In extremely rare cases, a defect in the sclera can form from sequestration and expulsion of a calcified senile scleral plaque. This phenomenon is known as senile scleromalacia and its appearance must be distinguished from scleromalacia perforans.[1] Senile scleromalacia typically presents in advanced age. It is solely located anterior to the horizontal rectus muscles, appearing as a vertical, irregular, and oval shaped scleral defect covered by a thin layer of conjunctiva. It may have a glassy, yellow-grey hardened plaque residue at the base of the defect, just superficial to the uvea. There are usually both ipsilateral and contralateral senile scleral plaques present. Rheumatoid scleral nodules or rheumatic disease are absent in this condition. Histologically, the residual scleral floor is flat, thin, intact, and covered by a continuous layer of healthy epithelium. There are smooth, sharp margins, no necrosis, and minimal inflammation. Finally, the floor of the lesion and surrounding sclera show normal fibrillar architecture and birefringence with loss of cellularity.[2]

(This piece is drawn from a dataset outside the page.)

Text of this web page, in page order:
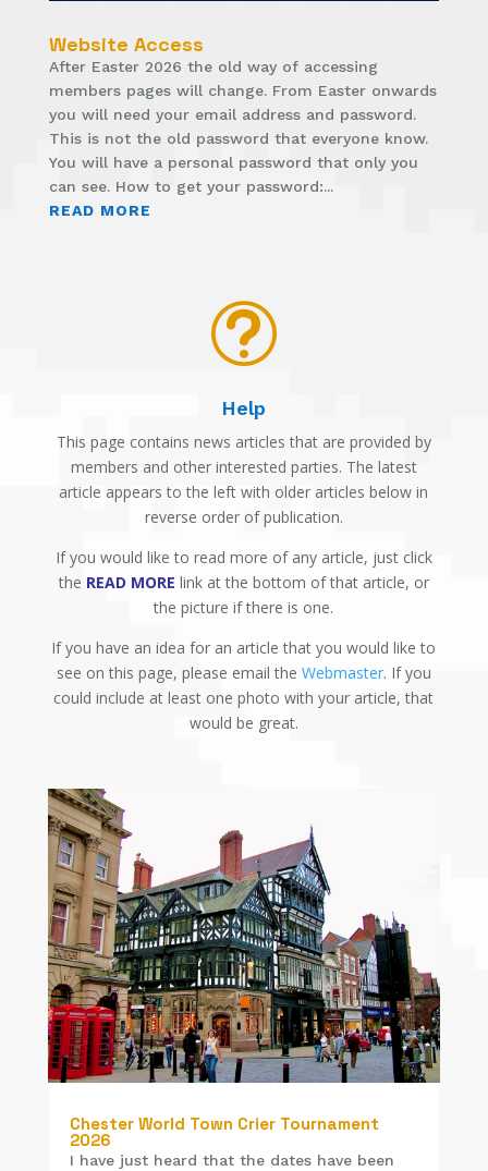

However, unlike senile scleromalacia, scleromalacia perforans often presents in patients with less advanced age, can involve any part of the anterior sclera, will result in a bare uvea at the base of the defect, is not associated with senile scleral plaques, develops from a necrotizing scleritis, and is histologically characterized by necrosis of the affected sclera such that the lesion has poorly defined borders. The necrotic granulomatous inflammation of scleromalacia perforans often spreads into the uvea and scleral tissue surrounding the lesion. Despite the differences between senile scleromalacia and scleromalacia perforans, the early clinical manifestations of these conditions may be quite similar. Both are initially painless and exhibit minimal inflammation, and it is possible that numerous cases of senile scleromalacia have been misdiagnosed as scleromalacia perforans.[2]

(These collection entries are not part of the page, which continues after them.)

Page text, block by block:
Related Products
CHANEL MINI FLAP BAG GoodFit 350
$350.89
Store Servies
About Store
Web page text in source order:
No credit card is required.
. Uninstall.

Because scleral plaques are usually an incidental finding and asymptomatic, they are not treated.[1] However, cases of senile scleromalacia in which a scleral defect poses a high risk of spontaneous perforation can be treated surgically with scleral graft placement over the defect.[5] Finally, plaque calcification may complicate surgical treatment of other ocular diseases by increasing the affected sclera’s resistance to incision.[6]


  1. 1.0 1.1 1.2 1.3 1.4 1.5 1.6 1.7 1.8 Alorainy. (2000). Senile scleral plaques: CT. Neuroradiology, 42, 145-148
  2. 2.0 2.1 2.2 2.3 2.4 2.5 Manschot, W. A. (1978). Senile scleral plaques and senile scleromalacia. British Journal of Ophthalmology, 62, 376-380
  3. Gossner J & Larsen J. (2009). Calcified senile scleral plaques. Journal of Neuroradiology, 36, 119-20. 
  4. 4.0 4.1 4.2 Scroggs, M. W. & Klintworth, G. K. (1991). Senile scleral plaques: a histopathologic study using energy-dispersive x-ray microanalysis. Human Pathology, 22, 557-562.
  5. Carroll, C. P., Peyman, G. A., Raichand, M. (1980). Surgical management of senile scleromalacia. Ophthalmic Surgery, 11(10), 719-721.
  6. Klien-Moncreiff, B. (1932). Isolated foci of calcification in the sclera: anatomic and clinical aspects. Archives of Ophthalmology, 7(5), 757-762.